One of the biggest impacts on Kubernetes nodes is the load generated by workloads on densely packed clusters. There are many options for defining and managing resource consumption in Kubernetes. For example, LimitRange resources manage resource limits at the Pod level and ResourceQuota resources manage resources at the Namespace level. 

However, the Kubernetes scheduler will schedule Pods onto nodes only taking into account the availability of resources requested in the Requests, but not the peak load usage defined in the Limits. These are optional, and if no Requests are defined, they are counted as 0, meaning the scheduler will not consider resource requirements when allocating the Pod to a node. Nodes may then contend for resources, which is great for workload density. However, without proper management, it can cause the node to become CPU or memory-bound, impacting its ability to serve requests.

You can view resource usage using the command crictl stats. This command displays the resource consumption for each container running on the node, allowing an administrator to take action to restore service using the methods described above.

In addition to manually intervening in managing node resources, you can leverage Admission Controllers and Eviction Policies to automate resource preservation. This approach does require additional resource configuration and tuning to run effectively in the cluster and this article will not address it.

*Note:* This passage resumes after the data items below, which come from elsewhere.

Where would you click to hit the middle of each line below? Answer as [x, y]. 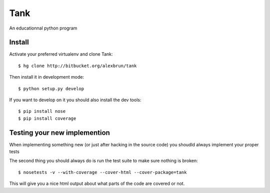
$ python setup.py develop [51, 88]
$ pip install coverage [47, 118]
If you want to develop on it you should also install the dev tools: [75, 100]
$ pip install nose [42, 111]
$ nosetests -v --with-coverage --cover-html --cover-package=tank [102, 172]
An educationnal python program [43, 28]
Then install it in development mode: [47, 77]
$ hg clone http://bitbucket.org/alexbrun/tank [77, 66]
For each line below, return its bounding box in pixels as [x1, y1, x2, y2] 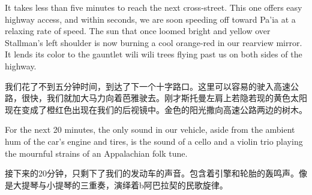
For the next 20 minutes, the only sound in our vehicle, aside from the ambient [5, 123, 295, 136]
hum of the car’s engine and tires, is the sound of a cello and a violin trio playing [5, 135, 303, 147]
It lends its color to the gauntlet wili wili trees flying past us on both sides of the [5, 48, 302, 60]
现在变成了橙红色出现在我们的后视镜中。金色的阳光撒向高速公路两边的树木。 [5, 103, 307, 115]
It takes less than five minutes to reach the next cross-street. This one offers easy [5, 1, 302, 13]
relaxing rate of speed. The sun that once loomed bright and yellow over [5, 25, 271, 37]
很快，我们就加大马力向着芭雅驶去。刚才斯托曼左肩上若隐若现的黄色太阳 [21, 92, 307, 104]
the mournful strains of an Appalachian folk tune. [5, 147, 188, 159]
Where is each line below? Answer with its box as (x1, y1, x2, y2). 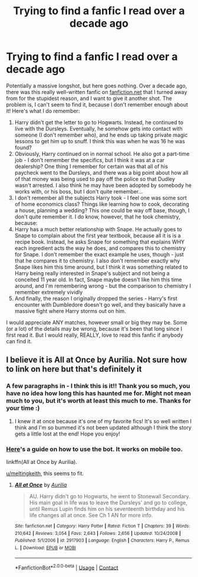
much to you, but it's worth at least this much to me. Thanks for (6, 397, 192, 405)
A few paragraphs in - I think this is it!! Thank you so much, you (6, 382, 190, 390)
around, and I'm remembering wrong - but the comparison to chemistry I (14, 282, 192, 289)
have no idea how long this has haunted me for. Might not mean (6, 389, 192, 398)
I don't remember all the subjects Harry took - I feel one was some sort (14, 194, 187, 201)
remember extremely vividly (14, 288, 83, 295)
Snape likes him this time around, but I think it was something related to (14, 263, 188, 270)
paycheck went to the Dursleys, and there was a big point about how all (14, 169, 189, 176)
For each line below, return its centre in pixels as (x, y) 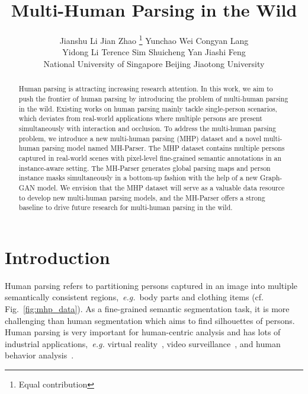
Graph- (271, 178)
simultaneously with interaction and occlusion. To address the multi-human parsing (147, 128)
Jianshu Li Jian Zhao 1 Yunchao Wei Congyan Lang (154, 39)
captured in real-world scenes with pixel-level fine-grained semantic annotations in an (150, 158)
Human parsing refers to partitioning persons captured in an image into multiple (151, 285)
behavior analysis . (39, 355)
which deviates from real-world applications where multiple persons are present (140, 118)
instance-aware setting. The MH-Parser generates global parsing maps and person (145, 168)
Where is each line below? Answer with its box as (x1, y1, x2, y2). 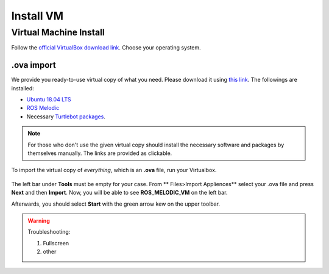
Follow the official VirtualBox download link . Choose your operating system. (11, 44, 201, 51)
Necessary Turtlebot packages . (26, 113, 106, 120)
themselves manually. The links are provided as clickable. (27, 150, 172, 157)
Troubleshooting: (27, 228, 71, 236)
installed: (11, 84, 35, 92)
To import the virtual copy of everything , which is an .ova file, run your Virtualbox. (11, 167, 217, 174)
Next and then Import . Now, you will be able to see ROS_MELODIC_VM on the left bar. (11, 189, 228, 196)
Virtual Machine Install (11, 27, 105, 38)
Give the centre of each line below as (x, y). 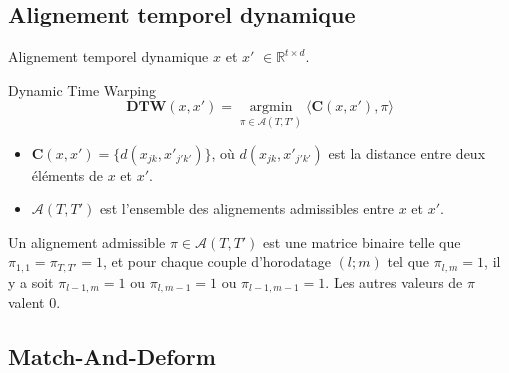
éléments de (67, 174)
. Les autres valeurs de (394, 281)
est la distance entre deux (407, 152)
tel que (408, 261)
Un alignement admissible (87, 241)
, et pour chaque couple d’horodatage (216, 261)
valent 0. (34, 302)
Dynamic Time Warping (82, 89)
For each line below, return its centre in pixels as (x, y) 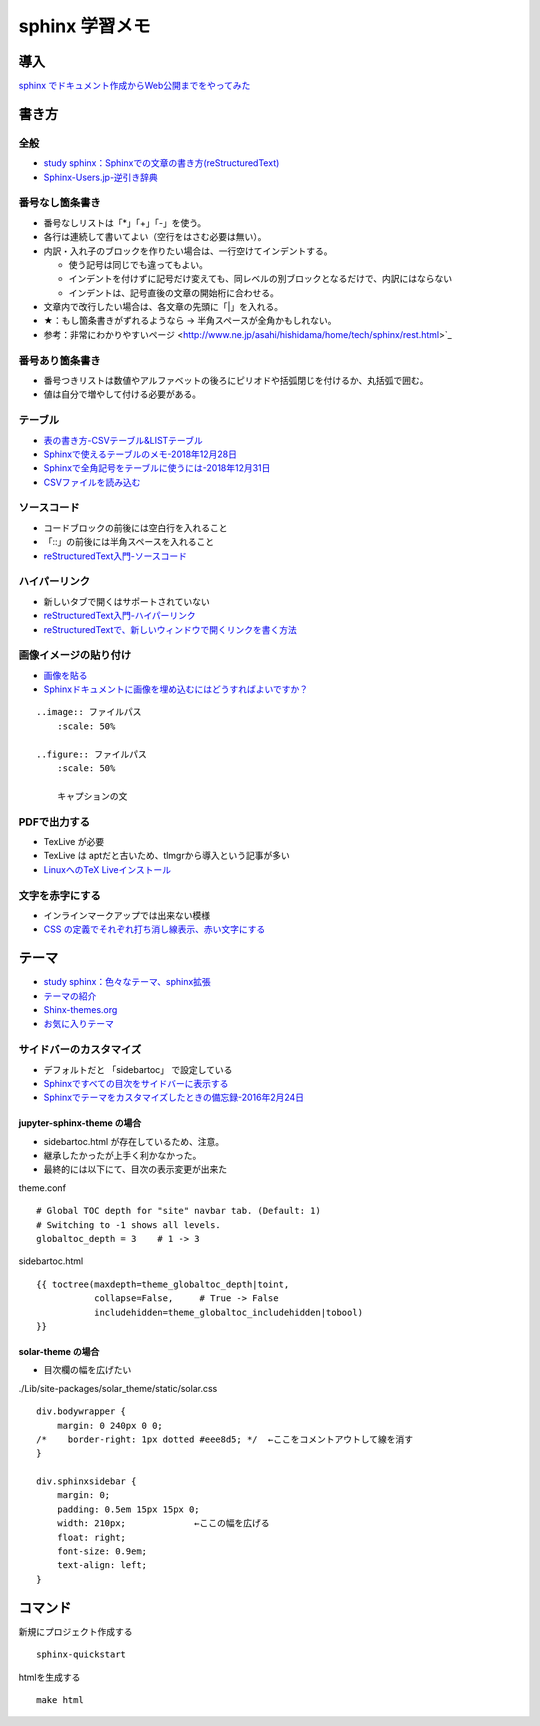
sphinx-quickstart (81, 1654)
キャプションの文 (92, 796)
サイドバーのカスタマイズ (80, 1050)
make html (60, 1699)
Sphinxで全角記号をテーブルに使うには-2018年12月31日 (157, 468)
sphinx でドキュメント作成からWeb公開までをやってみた (134, 86)
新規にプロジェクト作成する (75, 1631)
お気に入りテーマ (78, 1024)
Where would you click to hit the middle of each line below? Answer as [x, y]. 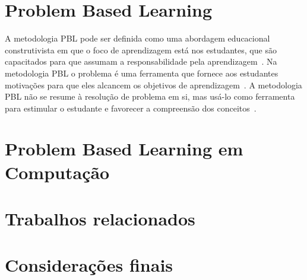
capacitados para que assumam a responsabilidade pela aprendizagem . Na [141, 61]
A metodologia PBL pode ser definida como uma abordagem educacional [137, 38]
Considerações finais [89, 265]
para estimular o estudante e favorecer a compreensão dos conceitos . [131, 108]
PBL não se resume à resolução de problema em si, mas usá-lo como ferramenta [150, 96]
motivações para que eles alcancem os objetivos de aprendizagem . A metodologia [153, 85]
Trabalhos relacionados [100, 219]
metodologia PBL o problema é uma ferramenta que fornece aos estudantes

Sometimes it makes sense to pat the cattle a bit

Being able to dispose of impacted cluster nodes and quickly recreate them is a great feature to have on your Kubernetes cluster. It assists support engineers with service restoration and meeting RTO and RPO objectives.

Resolution sometimes means treating these disposable hosts as pets and working through recurrent issues. The addition of a NodeSelector or taint/toleration can often resolve various problems in a Kubernetes ecosystem and crictl is a great option to dig in and understand the state of an impacted node in detail to plan these updates.